Write out the data below exactly as given, without any of its pictures.
▼
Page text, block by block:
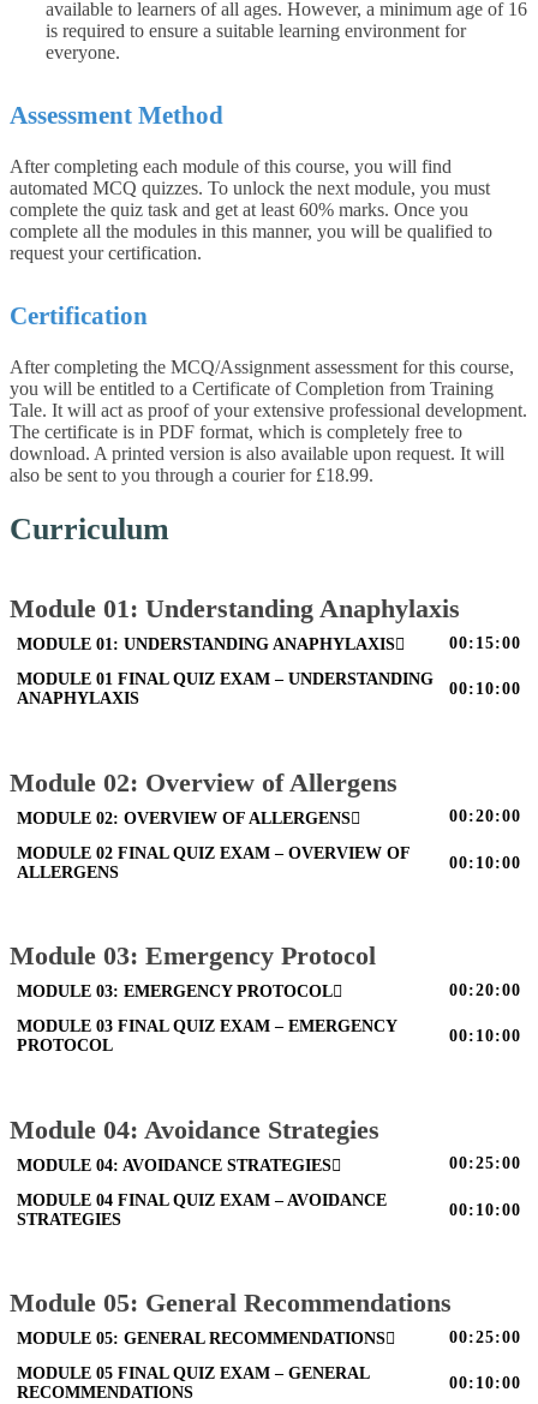
available to learners of all ages. However, a minimum age of 16
is required to ensure a suitable learning environment for
everyone.
Assessment Method
After completing each module of this course, you will find
automated MCQ quizzes. To unlock the next module, you must
complete the quiz task and get at least 60% marks. Once you
complete all the modules in this manner, you will be qualified to
request your certification.
Certification
After completing the MCQ/Assignment assessment for this course,
you will be entitled to a Certificate of Completion from Training
Tale. It will act as proof of your extensive professional development.
The certificate is in PDF format, which is completely free to
download. A printed version is also available upon request. It will
also be sent to you through a courier for £18.99.
Curriculum
Module 01: Understanding Anaphylaxis
MODULE 01: UNDERSTANDING ANAPHYLAXIS 00:15:00
MODULE 01 FINAL QUIZ EXAM – UNDERSTANDING
ANAPHYLAXIS
00:10:00
Module 02: Overview of Allergens
MODULE 02: OVERVIEW OF ALLERGENS 00:20:00
MODULE 02 FINAL QUIZ EXAM – OVERVIEW OF
ALLERGENS
00:10:00
Module 03: Emergency Protocol
MODULE 03: EMERGENCY PROTOCOL 00:20:00
MODULE 03 FINAL QUIZ EXAM – EMERGENCY
PROTOCOL
00:10:00
Module 04: Avoidance Strategies
MODULE 04: AVOIDANCE STRATEGIES 00:25:00
MODULE 04 FINAL QUIZ EXAM – AVOIDANCE
STRATEGIES
00:10:00
Module 05: General Recommendations
MODULE 05: GENERAL RECOMMENDATIONS 00:25:00
MODULE 05 FINAL QUIZ EXAM – GENERAL
RECOMMENDATIONS
00:10:00
▲
## The answer
Page text, block by block:
available to learners of all ages. However, a minimum age of 16
is required to ensure a suitable learning environment for
everyone.
Assessment Method
After completing each module of this course, you will find
automated MCQ quizzes. To unlock the next module, you must
complete the quiz task and get at least 60% marks. Once you
complete all the modules in this manner, you will be qualified to
request your certification.
Certification
After completing the MCQ/Assignment assessment for this course,
you will be entitled to a Certificate of Completion from Training
Tale. It will act as proof of your extensive professional development.
The certificate is in PDF format, which is completely free to
download. A printed version is also available upon request. It will
also be sent to you through a courier for £18.99.
Curriculum
Module 01: Understanding Anaphylaxis
MODULE 01: UNDERSTANDING ANAPHYLAXIS 00:15:00
MODULE 01 FINAL QUIZ EXAM – UNDERSTANDING
ANAPHYLAXIS
00:10:00
Module 02: Overview of Allergens
MODULE 02: OVERVIEW OF ALLERGENS 00:20:00
MODULE 02 FINAL QUIZ EXAM – OVERVIEW OF
ALLERGENS
00:10:00
Module 03: Emergency Protocol
MODULE 03: EMERGENCY PROTOCOL 00:20:00
MODULE 03 FINAL QUIZ EXAM – EMERGENCY
PROTOCOL
00:10:00
Module 04: Avoidance Strategies
MODULE 04: AVOIDANCE STRATEGIES 00:25:00
MODULE 04 FINAL QUIZ EXAM – AVOIDANCE
STRATEGIES
00:10:00
Module 05: General Recommendations
MODULE 05: GENERAL RECOMMENDATIONS 00:25:00
MODULE 05 FINAL QUIZ EXAM – GENERAL
RECOMMENDATIONS
00:10:00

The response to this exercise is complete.